What are the services we really want for recording science online?

There is an interesting meta-discussion going on in a variety of places at the moment which touch very strongly on my post and talk (slides, screencast) from last week about “web native” lab notebooks. Over at Depth First, Rich Apodaca has a post with the following little gem of a soundbite:

Could it be that both Open Access and Electronic Laboratory Notebooks are examples of telephone-like capabilities being used to make a better telegraph?

Web-Centric Science offers a set of features orthoginal to those of paper-centric science. Creating the new system in the image of the old one misses the point, and the opportunity, entirely.

Meanwhile a discussion on The Realm of Organic Synthesis blog was sparked off by a post about the need for a Wikipedia inspired chemistry resource (thanks again to Rich and Tony Williams for pointing the post and discussion out respectively). The initial idea here was something along the lines of;

I envision a hybrid of Doug Taber’s Organic Chemistry Portal, Wikipedia and a condensed version of SciFinder.  I’ll gladly contribute!  How do we get the ball rolling?

This in turn has led into a discussion of whether Chemspider and ChemMantis partly fill this role already. The key point being made here is the problem of actually finding and aggregating the relevant information. Tony Williams makes the point in the comments that Chemspider is not about being a central repository in the way that J proposes in the original TROS blog post but that if there are resources out there they can be aggregated into Chemspider. There are two problems here, capturing the knowledge into one “place” and then aggregating.

Finally there is an ongoing discussion in the margins of a post at RealClimate. The argument here is over the level of “working” that should be shown when doing analyses of data, something very close to my heart. In this case both the data and the MatLab routines used to process the data have been made available. What I believe is missing is the detailed record, or log, of how those routines were used to process the data. The argument rages over the value of providing this, the amount of work involved, and whether it could actually have a chilling effect on people doing independent validation of the results. In this case there is also the political issue of providing more material for antagonistic climate change skeptics to pore over and look for minor mistakes that they will then trumpet as holes. It will come as no suprise that I think the benefits of making the log available outweigh the problems. But that we need the tools to do it. This is beautifully summed up in one comment by Tobias Martin at number 64:

So there are really two main questions: if this [making the full record available – CN] is hard work for the scientist, for heaven’s sake, why is it hard work? (And the corrolary: how are you confident that your results are correct?)
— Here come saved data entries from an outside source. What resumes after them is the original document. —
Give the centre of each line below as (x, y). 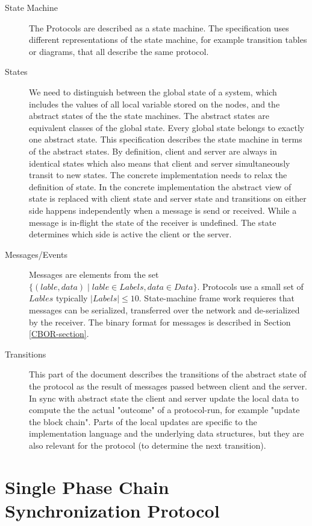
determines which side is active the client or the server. (130, 234)
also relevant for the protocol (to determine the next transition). (148, 445)
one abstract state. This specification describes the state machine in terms (166, 139)
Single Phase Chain (87, 486)
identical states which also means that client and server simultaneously (160, 163)
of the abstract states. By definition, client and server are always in (153, 151)
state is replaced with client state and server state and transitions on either (168, 198)
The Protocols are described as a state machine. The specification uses (159, 27)
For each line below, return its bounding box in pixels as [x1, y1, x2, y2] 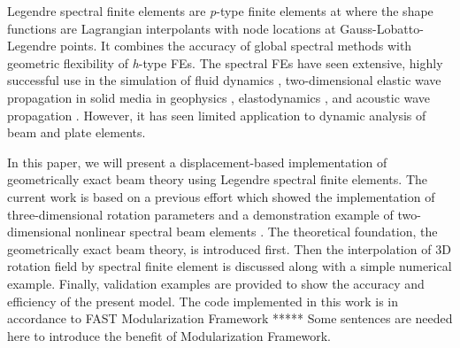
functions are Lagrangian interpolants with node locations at [7, 19, 336, 37]
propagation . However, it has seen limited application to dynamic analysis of [7, 105, 426, 124]
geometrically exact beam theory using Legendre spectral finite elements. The [7, 170, 427, 189]
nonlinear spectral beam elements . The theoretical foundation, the [75, 222, 438, 241]
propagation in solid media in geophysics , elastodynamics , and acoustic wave [7, 88, 431, 106]
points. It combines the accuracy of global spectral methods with [60, 36, 412, 55]
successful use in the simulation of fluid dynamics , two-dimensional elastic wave [7, 71, 441, 89]
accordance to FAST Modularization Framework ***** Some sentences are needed [7, 309, 453, 328]
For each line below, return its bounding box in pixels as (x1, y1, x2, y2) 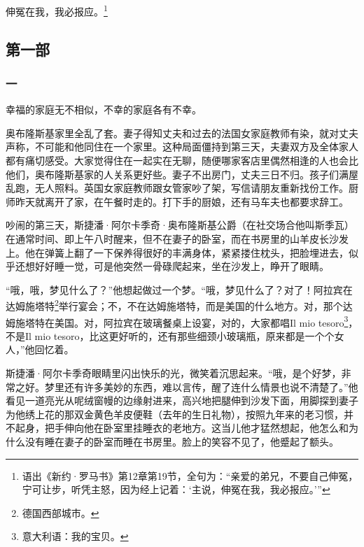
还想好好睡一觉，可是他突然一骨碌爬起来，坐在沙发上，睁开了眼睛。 (15, 259, 329, 273)
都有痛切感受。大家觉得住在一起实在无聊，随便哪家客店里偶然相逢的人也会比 (6, 153, 358, 168)
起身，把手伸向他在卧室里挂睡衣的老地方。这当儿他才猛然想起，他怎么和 (15, 420, 349, 435)
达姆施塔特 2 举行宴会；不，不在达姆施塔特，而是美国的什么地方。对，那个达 (6, 297, 353, 313)
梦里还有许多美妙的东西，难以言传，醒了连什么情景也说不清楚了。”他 (44, 379, 358, 394)
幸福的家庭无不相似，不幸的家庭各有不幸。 (6, 102, 202, 117)
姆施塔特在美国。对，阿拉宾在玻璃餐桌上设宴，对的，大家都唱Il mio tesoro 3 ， (6, 313, 358, 329)
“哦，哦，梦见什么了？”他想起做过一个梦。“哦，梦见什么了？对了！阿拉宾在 (6, 282, 353, 297)
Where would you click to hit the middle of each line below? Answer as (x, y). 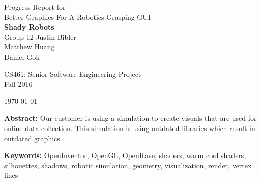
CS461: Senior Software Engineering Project (73, 74)
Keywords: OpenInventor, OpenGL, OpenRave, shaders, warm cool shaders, (125, 155)
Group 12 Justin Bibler (40, 36)
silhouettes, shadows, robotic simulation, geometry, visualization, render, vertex (128, 165)
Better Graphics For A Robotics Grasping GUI (77, 17)
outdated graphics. (33, 138)
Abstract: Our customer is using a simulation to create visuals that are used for (130, 118)
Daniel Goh (22, 56)
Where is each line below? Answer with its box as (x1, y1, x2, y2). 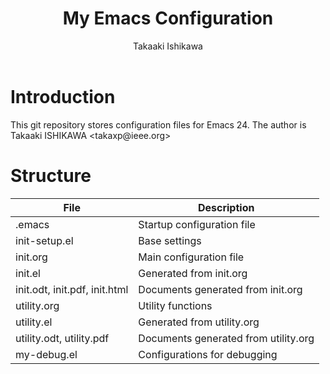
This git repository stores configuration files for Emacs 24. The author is (10, 118, 307, 131)
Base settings (138, 233, 202, 247)
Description (197, 200, 255, 214)
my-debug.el (15, 347, 78, 361)
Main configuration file (138, 250, 245, 264)
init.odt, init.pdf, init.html (15, 282, 129, 296)
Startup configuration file (138, 217, 256, 231)
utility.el (15, 315, 53, 329)
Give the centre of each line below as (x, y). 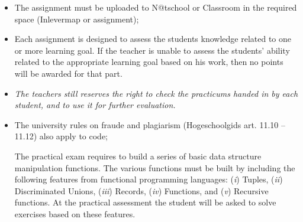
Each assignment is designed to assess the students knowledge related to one (153, 39)
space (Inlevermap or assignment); (77, 19)
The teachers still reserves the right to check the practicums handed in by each (156, 93)
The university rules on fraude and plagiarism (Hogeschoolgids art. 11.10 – (150, 124)
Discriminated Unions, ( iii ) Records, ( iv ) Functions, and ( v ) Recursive (141, 190)
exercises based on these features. (75, 213)
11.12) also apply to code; (61, 136)
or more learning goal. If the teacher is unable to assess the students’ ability (152, 50)
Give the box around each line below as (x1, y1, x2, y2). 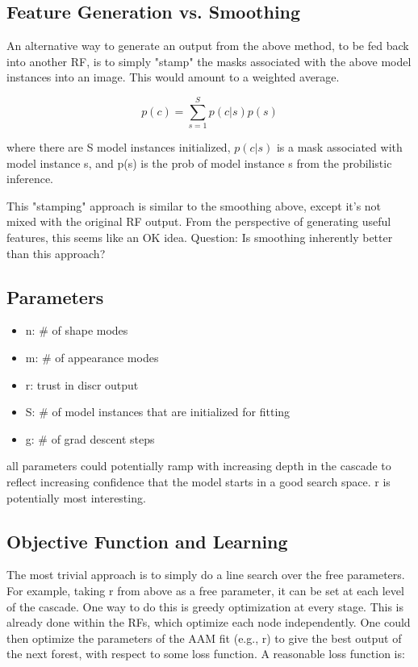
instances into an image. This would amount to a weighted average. (6, 69, 340, 85)
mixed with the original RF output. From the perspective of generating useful (6, 213, 391, 230)
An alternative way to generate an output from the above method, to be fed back (6, 37, 409, 54)
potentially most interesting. (6, 489, 146, 506)
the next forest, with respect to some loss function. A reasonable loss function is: (6, 645, 405, 662)
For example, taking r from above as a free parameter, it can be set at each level (6, 582, 404, 599)
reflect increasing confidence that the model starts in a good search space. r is (6, 473, 391, 490)
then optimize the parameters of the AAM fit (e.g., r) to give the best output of (6, 629, 402, 646)
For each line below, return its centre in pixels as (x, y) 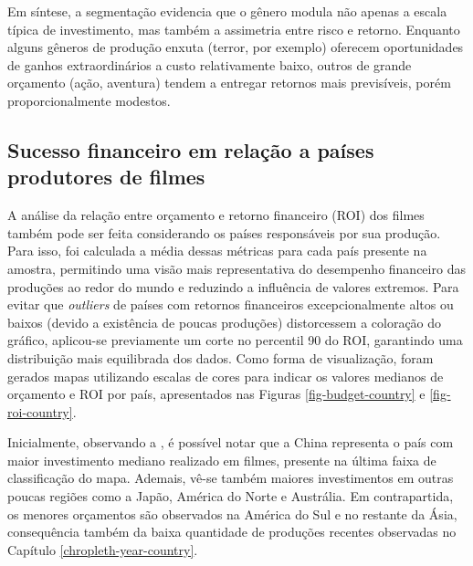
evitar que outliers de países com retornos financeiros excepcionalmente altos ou (231, 304)
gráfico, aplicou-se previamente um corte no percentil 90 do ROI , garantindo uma (235, 340)
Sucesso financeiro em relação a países (191, 149)
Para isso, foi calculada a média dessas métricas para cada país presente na (217, 251)
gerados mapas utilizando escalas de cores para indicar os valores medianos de (226, 376)
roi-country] (40, 411)
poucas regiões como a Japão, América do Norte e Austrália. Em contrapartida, (231, 496)
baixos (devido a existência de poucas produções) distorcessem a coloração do (225, 322)
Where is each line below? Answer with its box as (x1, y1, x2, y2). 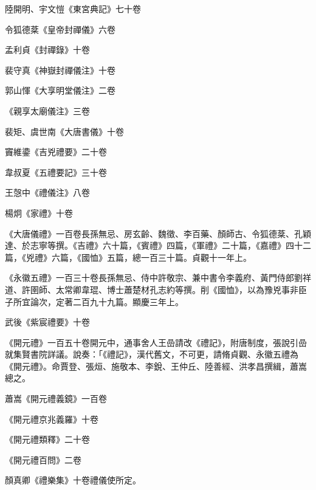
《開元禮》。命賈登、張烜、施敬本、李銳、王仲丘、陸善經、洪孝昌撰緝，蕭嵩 (5, 359, 307, 372)
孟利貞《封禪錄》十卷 (5, 43, 90, 56)
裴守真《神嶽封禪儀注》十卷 (5, 63, 115, 76)
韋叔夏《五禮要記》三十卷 (5, 165, 107, 178)
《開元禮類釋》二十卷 (5, 433, 90, 446)
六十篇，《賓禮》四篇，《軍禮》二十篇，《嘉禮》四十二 (102, 239, 311, 252)
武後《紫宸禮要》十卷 (5, 316, 90, 328)
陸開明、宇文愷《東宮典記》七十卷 (5, 2, 141, 15)
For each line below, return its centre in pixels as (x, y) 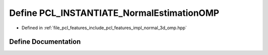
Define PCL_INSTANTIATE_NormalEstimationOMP (114, 13)
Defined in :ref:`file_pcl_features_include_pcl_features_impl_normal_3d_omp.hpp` (104, 28)
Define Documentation (45, 42)
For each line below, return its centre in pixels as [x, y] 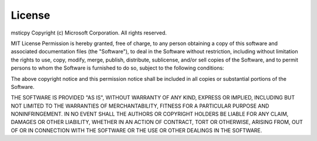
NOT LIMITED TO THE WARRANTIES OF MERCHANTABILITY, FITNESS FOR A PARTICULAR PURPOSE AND [140, 106]
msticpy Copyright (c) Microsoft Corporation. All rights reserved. [89, 33]
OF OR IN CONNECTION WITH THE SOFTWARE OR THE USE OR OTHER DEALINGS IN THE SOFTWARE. [136, 130]
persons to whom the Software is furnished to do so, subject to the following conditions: [117, 68]
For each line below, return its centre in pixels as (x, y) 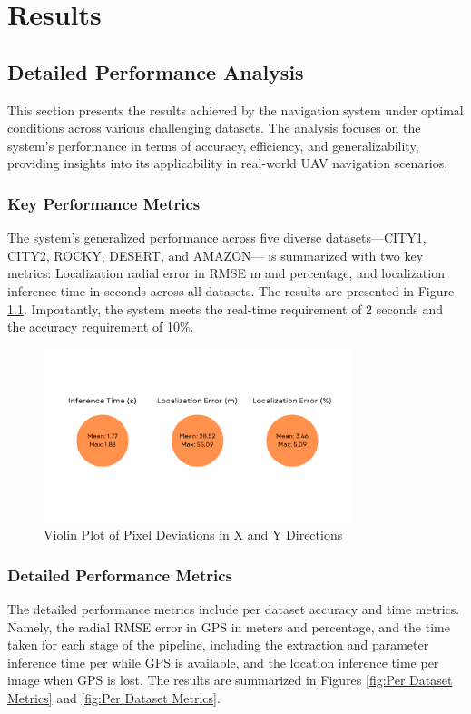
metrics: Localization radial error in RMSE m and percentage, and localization (226, 273)
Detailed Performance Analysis (156, 71)
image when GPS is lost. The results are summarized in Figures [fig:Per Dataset (230, 680)
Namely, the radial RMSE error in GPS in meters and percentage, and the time (229, 626)
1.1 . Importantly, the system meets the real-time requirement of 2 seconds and (226, 308)
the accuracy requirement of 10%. (101, 327)
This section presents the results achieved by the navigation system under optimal (235, 109)
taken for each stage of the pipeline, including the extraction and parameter (218, 645)
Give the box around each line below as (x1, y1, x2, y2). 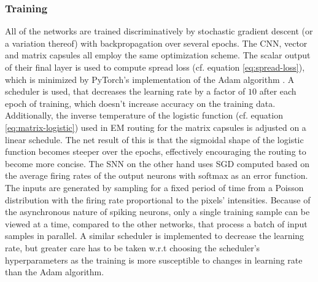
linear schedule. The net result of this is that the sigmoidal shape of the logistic (5, 133, 304, 146)
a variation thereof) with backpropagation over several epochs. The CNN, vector (5, 36, 308, 49)
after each (259, 85, 297, 98)
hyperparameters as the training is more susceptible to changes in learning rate (5, 253, 303, 266)
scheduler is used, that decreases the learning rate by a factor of (5, 85, 246, 98)
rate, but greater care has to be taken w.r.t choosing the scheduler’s (5, 241, 260, 254)
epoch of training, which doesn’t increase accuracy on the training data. (5, 96, 276, 109)
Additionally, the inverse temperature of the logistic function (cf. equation (5, 109, 283, 122)
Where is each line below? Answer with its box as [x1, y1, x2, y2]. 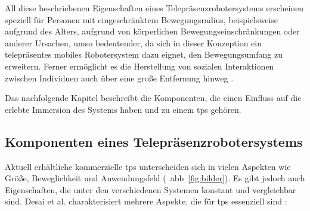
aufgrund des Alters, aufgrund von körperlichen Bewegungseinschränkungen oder [5, 25, 300, 37]
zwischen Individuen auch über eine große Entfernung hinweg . [5, 71, 234, 84]
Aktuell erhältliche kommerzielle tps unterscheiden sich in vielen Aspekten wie [5, 160, 291, 172]
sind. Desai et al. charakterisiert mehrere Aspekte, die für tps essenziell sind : [5, 195, 287, 207]
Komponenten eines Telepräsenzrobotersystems [5, 132, 303, 150]
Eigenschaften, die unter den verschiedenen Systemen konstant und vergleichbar [5, 183, 296, 196]
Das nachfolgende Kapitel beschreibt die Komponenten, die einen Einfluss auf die [5, 92, 302, 104]
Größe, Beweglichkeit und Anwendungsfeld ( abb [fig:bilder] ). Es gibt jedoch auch [5, 172, 305, 184]
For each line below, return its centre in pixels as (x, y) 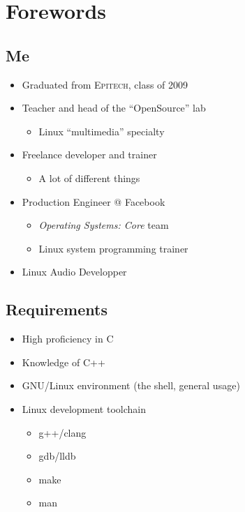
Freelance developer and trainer (89, 155)
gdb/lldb (57, 456)
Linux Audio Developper (74, 272)
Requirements (57, 309)
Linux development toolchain (84, 408)
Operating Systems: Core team (104, 225)
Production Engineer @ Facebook (94, 201)
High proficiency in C (68, 339)
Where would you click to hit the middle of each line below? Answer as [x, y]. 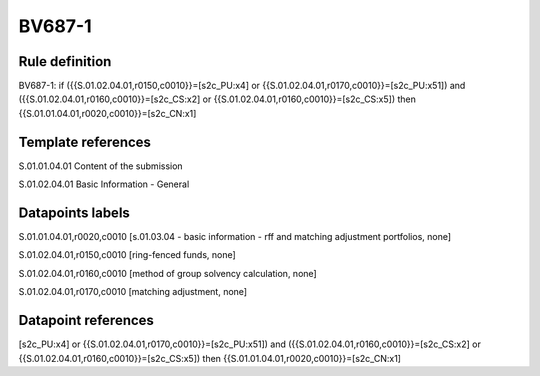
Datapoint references [86, 320]
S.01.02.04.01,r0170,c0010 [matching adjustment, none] [133, 292]
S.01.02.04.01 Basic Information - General [104, 184]
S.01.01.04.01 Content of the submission [101, 166]
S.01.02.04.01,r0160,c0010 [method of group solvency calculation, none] [167, 273]
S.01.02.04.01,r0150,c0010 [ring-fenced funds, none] [127, 255]
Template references [85, 141]
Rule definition [65, 61]
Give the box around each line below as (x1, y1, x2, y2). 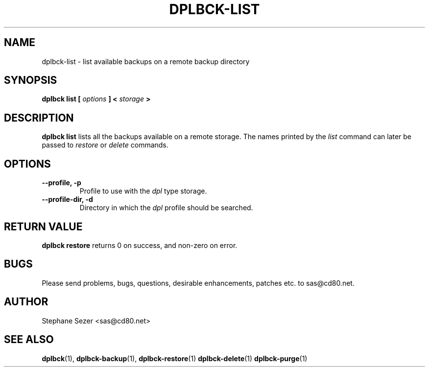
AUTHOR (4, 296, 48, 308)
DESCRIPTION (4, 111, 74, 124)
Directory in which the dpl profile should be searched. (79, 203, 253, 212)
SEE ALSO (4, 333, 54, 346)
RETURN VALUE (4, 220, 83, 233)
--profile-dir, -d (42, 195, 93, 204)
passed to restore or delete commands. (42, 141, 168, 149)
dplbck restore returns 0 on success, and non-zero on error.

And the answer – it is hard work because we still think in terms of a paper notebook paradigm, which isn’t well matched to the data analysis being done within MatLab. When people actually do data analysis using computational systems they very rarely keep a systematic log of the process. It is actually a rather difficult thing to do – even though in principle the system could (and in some cases does) keep that entire record for you.

My point is that if we completely re-imagine the shape and functionality of the laboratory record, in the way Rich and I, and others, have suggested; if the tools are built to capture what happens and then provide that to the outside world in a useful form (when the researcher chooses), then not only will this record exist but it will provide the detailed “clickstream” records that Richard Akerman refers to in answer to a Twitter proposal from Michael Barton:

Michael Barton: Website idea: Rank scientific articles by relevance to your research; get uptakes on them via citations and pubmed “related articles”

Richard Akerman: This is a problem of data, not of technology. Amazon has millions of people with a clear clickstream through a website. We’ve got people with PDFs on their desktops.

Exchange “data files” and “Matlab scripts” for PDFs and you have a statement of the same problem that they guys at RealClimate face. Yes it is there somewhere, but it is a pain in the backside to get it out and give it to someone.

If that “clickstream” and “file use stream” and “relationship” stream was automatically captured then we get closer to the thing that I think many of us a yearning for (and have been for some time). The Amazon recommendation tool for science.